Random Jock upload! :D I just had a bit of time and felt inspired and wanted to do some creative writing to bring me some joy. Because I REALLY need to keep my spirits up right now and this did wonders. So, as a belated Valentine's gift from me to all of you wonderful and patient readers, here is the continuation of Brick's military academy's special promotion/graduation ceremony. Hope you all enjoy it! :)
(Jo's POV)
Alright… so, what's even going on right now?
Seriously, I don't really know a lot about this 'Military whatever' stuff. Honestly, I feel like everyone knows what they're doing here except me.
And if there's one thing that I hate… It's looking like a total idiot who has no idea what they're doing.
So, while I'm just trying to wing it and follow along with whatever is going on to not look stupid, it's like everyone and their grandpa knows what to do here.

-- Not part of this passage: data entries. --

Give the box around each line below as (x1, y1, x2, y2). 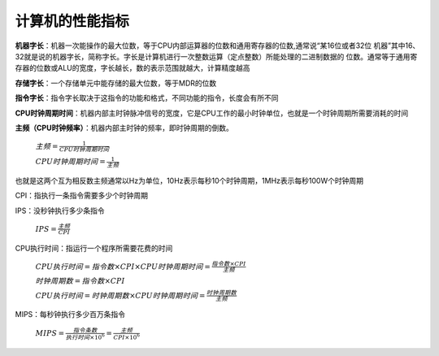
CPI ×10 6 (113, 332, 140, 341)
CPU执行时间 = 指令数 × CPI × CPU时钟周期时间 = (35, 262, 211, 271)
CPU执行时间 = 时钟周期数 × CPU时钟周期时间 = (35, 291, 206, 300)
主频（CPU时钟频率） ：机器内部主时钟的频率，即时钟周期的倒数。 (15, 123, 233, 132)
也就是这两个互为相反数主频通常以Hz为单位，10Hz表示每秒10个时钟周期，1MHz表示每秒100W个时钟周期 (15, 176, 363, 186)
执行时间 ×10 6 (65, 332, 105, 341)
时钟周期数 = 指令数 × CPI (35, 276, 125, 286)
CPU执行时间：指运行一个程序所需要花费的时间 (15, 243, 173, 253)
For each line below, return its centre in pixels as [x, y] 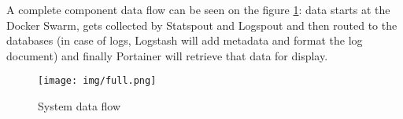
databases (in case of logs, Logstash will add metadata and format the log [185, 40]
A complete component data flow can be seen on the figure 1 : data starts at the [198, 9]
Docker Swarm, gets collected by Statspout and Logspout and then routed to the [202, 25]
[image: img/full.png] [97, 81]
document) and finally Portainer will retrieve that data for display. [167, 55]
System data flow [79, 106]
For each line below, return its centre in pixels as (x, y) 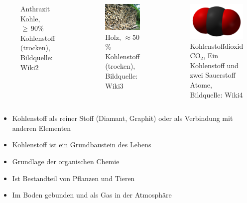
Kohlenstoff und (214, 65)
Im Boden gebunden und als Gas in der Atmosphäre (92, 195)
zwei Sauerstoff (213, 75)
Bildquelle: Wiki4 (216, 94)
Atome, (201, 85)
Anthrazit (35, 8)
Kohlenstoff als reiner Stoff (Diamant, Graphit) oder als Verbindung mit (123, 118)
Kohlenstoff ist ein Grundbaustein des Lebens (82, 145)
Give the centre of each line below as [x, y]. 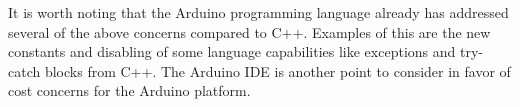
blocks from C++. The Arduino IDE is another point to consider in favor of [277, 70]
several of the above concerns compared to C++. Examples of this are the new [249, 31]
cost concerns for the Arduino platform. [129, 90]
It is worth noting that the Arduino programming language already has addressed [258, 12]
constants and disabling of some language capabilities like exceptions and [232, 51]
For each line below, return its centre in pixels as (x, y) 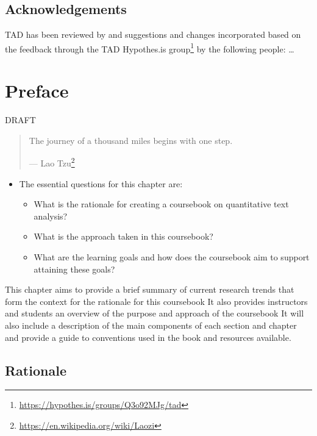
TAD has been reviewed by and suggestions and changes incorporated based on (153, 34)
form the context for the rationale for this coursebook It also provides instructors (156, 301)
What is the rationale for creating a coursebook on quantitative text (161, 204)
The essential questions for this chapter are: (101, 183)
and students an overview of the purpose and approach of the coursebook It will (155, 313)
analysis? (51, 216)
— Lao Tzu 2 (52, 162)
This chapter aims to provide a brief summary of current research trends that (150, 289)
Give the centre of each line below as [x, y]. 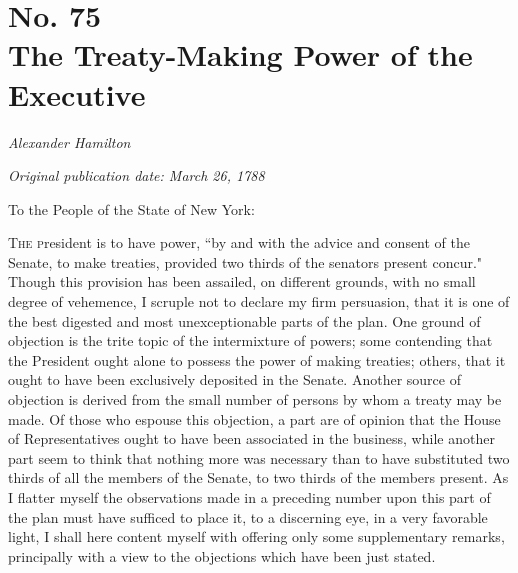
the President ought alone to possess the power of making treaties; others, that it [257, 359]
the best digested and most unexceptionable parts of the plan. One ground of [244, 320]
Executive [77, 93]
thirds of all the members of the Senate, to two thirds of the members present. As [258, 477]
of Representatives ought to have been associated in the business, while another [251, 438]
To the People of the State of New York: [131, 208]
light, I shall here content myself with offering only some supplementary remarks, [256, 536]
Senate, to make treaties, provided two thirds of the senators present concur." [245, 261]
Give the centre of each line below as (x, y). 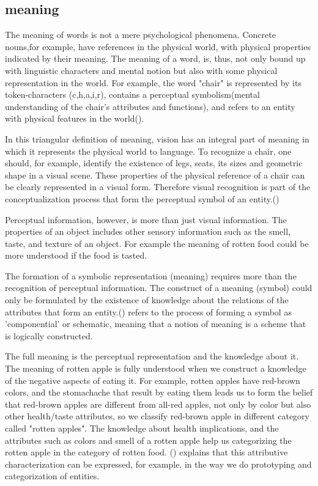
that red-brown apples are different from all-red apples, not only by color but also (158, 404)
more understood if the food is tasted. (76, 255)
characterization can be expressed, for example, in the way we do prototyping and (158, 464)
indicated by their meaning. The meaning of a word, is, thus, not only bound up (155, 58)
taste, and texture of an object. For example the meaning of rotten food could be (157, 243)
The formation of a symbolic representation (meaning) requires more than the (151, 275)
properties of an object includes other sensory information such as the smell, (148, 231)
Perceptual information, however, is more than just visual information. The (146, 219)
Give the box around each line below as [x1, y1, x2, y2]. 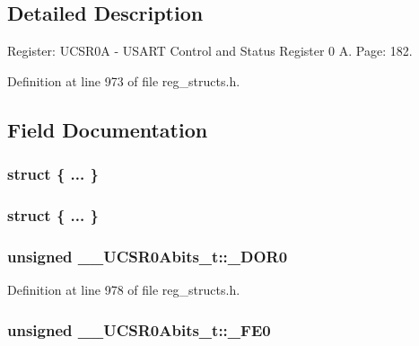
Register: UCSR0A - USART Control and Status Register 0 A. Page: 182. [7, 41, 413, 60]
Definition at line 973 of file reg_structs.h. [7, 71, 240, 90]
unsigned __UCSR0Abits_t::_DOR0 [7, 244, 288, 267]
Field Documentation [7, 115, 208, 143]
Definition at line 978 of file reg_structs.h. [7, 280, 240, 299]
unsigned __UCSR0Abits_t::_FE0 [7, 318, 271, 341]
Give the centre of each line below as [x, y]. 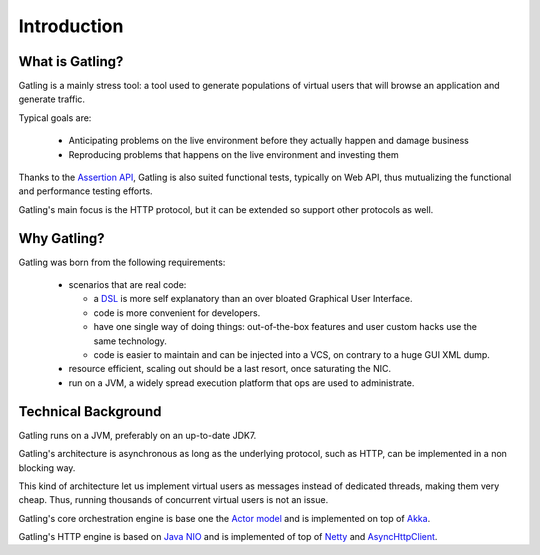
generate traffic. [51, 99]
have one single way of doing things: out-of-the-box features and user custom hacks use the [285, 327]
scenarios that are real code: [127, 285]
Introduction [71, 26]
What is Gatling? [71, 61]
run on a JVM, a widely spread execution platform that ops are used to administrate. [241, 382]
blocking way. [47, 467]
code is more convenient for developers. [177, 312]
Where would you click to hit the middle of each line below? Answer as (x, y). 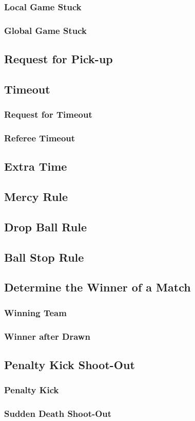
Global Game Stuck (45, 30)
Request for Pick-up (59, 59)
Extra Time (36, 166)
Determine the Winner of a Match (98, 287)
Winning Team (35, 312)
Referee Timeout (40, 138)
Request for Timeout (48, 114)
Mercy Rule (36, 197)
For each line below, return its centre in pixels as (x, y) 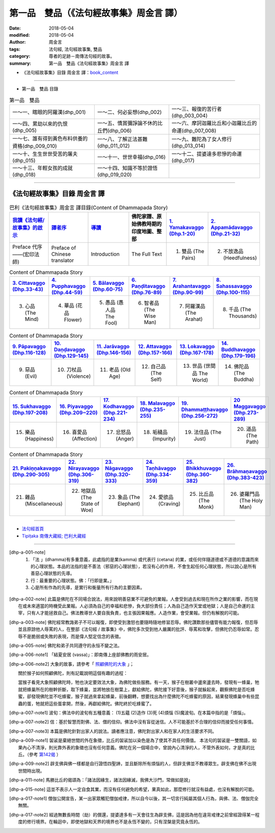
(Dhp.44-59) (67, 292)
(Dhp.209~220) (78, 413)
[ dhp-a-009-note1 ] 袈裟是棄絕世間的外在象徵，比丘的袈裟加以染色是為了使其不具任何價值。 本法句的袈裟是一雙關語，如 (133, 741)
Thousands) (243, 316)
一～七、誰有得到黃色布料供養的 (50, 139)
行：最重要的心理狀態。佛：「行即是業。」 (72, 580)
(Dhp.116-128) (29, 353)
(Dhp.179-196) (238, 356)
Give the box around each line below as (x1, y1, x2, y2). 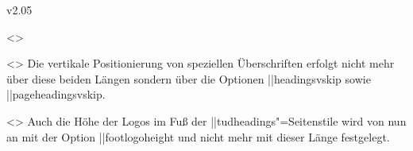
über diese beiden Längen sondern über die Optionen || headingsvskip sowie (6, 70, 371, 87)
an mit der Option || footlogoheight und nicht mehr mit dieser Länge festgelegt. (6, 128, 390, 145)
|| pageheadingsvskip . (6, 86, 106, 103)
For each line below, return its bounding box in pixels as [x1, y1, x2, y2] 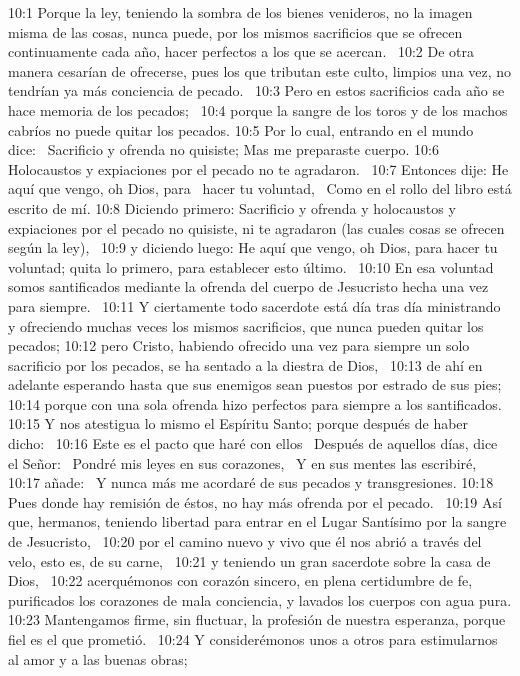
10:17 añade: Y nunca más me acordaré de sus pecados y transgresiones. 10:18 [8, 472, 494, 493]
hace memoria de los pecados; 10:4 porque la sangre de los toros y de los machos [8, 99, 508, 120]
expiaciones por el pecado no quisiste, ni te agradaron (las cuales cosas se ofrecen [8, 217, 505, 238]
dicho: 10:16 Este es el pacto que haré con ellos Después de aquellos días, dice [8, 433, 498, 454]
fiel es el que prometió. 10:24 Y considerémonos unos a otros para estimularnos [8, 629, 498, 649]
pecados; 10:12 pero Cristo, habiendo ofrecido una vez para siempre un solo [8, 335, 470, 356]
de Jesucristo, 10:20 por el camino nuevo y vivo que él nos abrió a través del [8, 531, 482, 552]
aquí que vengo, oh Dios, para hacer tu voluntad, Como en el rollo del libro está [8, 178, 512, 199]
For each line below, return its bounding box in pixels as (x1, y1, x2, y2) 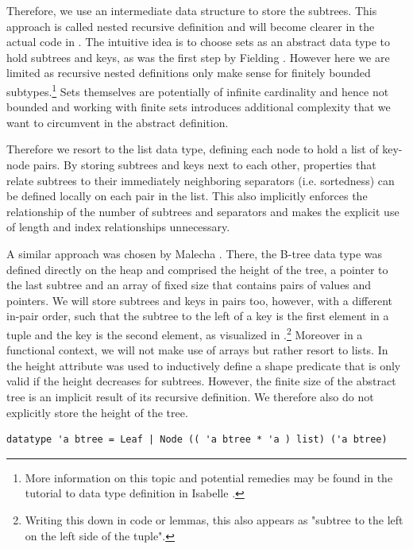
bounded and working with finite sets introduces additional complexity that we (6, 99, 391, 115)
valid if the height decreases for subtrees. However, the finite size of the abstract (6, 373, 396, 389)
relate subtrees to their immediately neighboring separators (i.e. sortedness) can (6, 172, 395, 188)
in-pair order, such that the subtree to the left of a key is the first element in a (6, 307, 389, 324)
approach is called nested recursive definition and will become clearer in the (6, 17, 375, 34)
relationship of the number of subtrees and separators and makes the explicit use (6, 203, 399, 219)
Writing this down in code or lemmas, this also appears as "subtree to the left (25, 511, 403, 528)
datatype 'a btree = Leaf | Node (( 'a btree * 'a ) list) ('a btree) (6, 434, 388, 446)
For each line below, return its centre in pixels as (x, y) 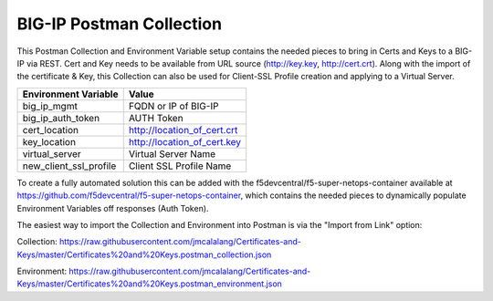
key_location (49, 141)
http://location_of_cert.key (185, 141)
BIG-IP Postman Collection (120, 24)
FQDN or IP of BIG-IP (173, 106)
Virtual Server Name (172, 153)
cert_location (51, 130)
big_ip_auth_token (61, 118)
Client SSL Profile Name (180, 166)
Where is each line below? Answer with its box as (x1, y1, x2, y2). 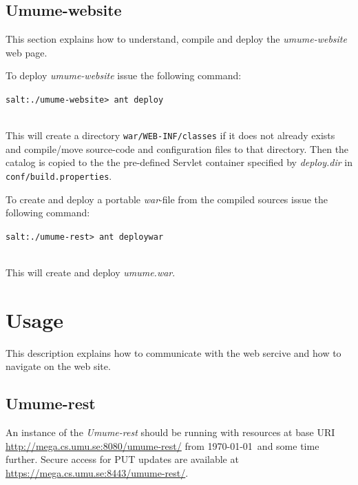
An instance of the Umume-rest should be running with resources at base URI (6, 425, 335, 440)
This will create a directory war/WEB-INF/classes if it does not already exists (6, 128, 335, 143)
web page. (6, 45, 48, 59)
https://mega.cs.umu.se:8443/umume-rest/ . (6, 466, 189, 480)
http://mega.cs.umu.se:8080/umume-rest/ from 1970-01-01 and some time (6, 438, 319, 453)
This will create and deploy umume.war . (6, 265, 176, 280)
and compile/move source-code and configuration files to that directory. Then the (6, 141, 349, 156)
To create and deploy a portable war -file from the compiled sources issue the (6, 192, 328, 206)
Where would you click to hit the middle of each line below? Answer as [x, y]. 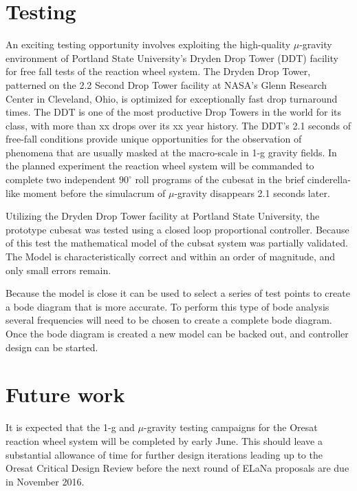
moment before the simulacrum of [94, 192]
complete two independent [61, 179]
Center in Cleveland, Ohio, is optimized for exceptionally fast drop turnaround [172, 98]
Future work [65, 394]
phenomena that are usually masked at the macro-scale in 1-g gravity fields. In [171, 152]
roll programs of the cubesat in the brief [220, 179]
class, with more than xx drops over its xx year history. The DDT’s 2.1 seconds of [178, 125]
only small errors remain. [58, 270]

But, like I should even be surprised since that literally applies to Brick to an insane military family T since his family has been in the military for more generations than hair still left on my dad's head pretty much.
Even now we were done with the ceremony and even though I don't fully know about all this 'Bobby Boot Camp' cadet military stuff, it was actually kind of interesting to see Brick in his 'natural habitat'.
I mean, I technically saw him in his ceremonial garb before when he went with me to the prom at my school, but it was… different to see Brick reporting for duty and doing every stereotypical 'soldier schtick' you can think of.
Marching, flag bearing, and even playing the bugle which both did and didn't surprise me that he does that in his unit.
His grandpa even leaned over and told me during the ceremony about how Brick's dad used to play the bugle back when he and Brick's mom were in their unit at the academy.
Which… Look, this day has been weird enough because his grandpa seemed like he hasn't stopped talking to me this entire time and his mom has barely said anything to me at all.
Even now we were having a ceremonial dinner in the academy dining hall after the ceremony and his mom just kept looking at me like she's 'staring through me' since she met me today. Even now, she just kept looking between me and Brick before just staring right into me again like she's trying to stare straight through my head and see to the other side.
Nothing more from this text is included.